November 2, 2006
July in Chelsea typically signals the advent of a host of summer shows as sweet and weightless as Italian ice at the seaside, and every bit as easy to digest. With serious collectors away In the Hamptons and editors compiling museum-heavy, tourist-oriented summer listings or turning their attention to fall previews, gallerists plan their own vacations and fill their under-attended spaces with light fare suitable for lazy summer days: group shows with unchallenging themes, surveys of gallery artists, and so on. This July, however, saw a minor shift in favor or the serious stuff that usually awaits fall to rear its ugly head. Critical dissections or themes such as war, racial hatred, environmental decay, and other perennial bummers abounded.
At first glance, Ann Craven’s solo show Deer and Beer [Klemens Gasser & Tanja Grunert: June 20-July 18, 2006] seems to buck this mini-trend: the title alone conveys a summery insouciance. Once inside the cool gallery space, where deer stare from the walls and a carefully arranged litter of empties recalls mindless recreational pursuits, the sweltering streets of Manhattan seem a million miles away. You may as well be sitting on the porch of your very own Fire Island summer share.
Idle questions may pop into your mind: is Ann Craven getting better at painting deer? Is she trying to? Her repetition suggests a harmless obsession-a girly counterpart to the teenage boy who practices the same Led Zeppelin riff on his guitar over and over. In this age of mechanical reproduction, Craven reproduces her works by hand, with industriousness that seems both mindless and meaningless.
But first glances are nearly always deceiving. To begin with, a few layers must be peeled away to uncover the source or Craven’s deer images. Dear, 2004 is a reproduction-by-hand of Dear, 2002, which owes its existence to Dear in Daisies (The Life of a Fawn), 1998. In turn, the source of this image is neither the real thing, nor a child’s toy, nor yet a Disney cartoon. It’s the dystopian science fiction film Soylent Green, which portrays a future in which the natural world, having been destroyed, is only preserved in images, in reproductions.

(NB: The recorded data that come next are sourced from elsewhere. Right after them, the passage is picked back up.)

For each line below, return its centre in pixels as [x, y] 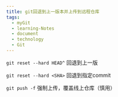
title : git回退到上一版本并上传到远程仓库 [53, 12]
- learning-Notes [33, 28]
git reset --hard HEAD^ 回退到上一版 [52, 62]
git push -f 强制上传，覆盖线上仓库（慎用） [61, 87]
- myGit [21, 23]
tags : [13, 17]
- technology [28, 39]
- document [25, 34]

Considering this, Craven’s project takes on a ritualistic superstitious dimension. She paints and re-paints the same image. not for the sake of a sly deconstruction of the value of labor in an era of mass-produced consumer goods, but as part of a fervent rush to preservation. She paints to preserve herself, her work, and her world-our world-from forces as vague as they are menacing.
Deer and Beer is, ultimately, only a light summer show on the surface, and the artist good-naturedly invites us to surrender to the simplicity of that layered surface. Beneath sweet images of one of nature’s most timid creatures, beneath facile puns and a rhyming title,
there is the elemental satisfaction of looking at similar things side-by-side, appreciating symmetry while scanning for differences. This seeming simplicity is proffered in an appropriately relaxed, casual, summertime mode.
Craven’s refusal to signal the seriousness of her intentions is quite endearing. A cursory search for underlying seriousness might generate echoes of smart-alecky fun along the lines of Warhol’s silkscreens or Koons’ puppies. But the similarity is misleading, as it further conceals an endeavor more earnest, more melancholy, and more contemporary.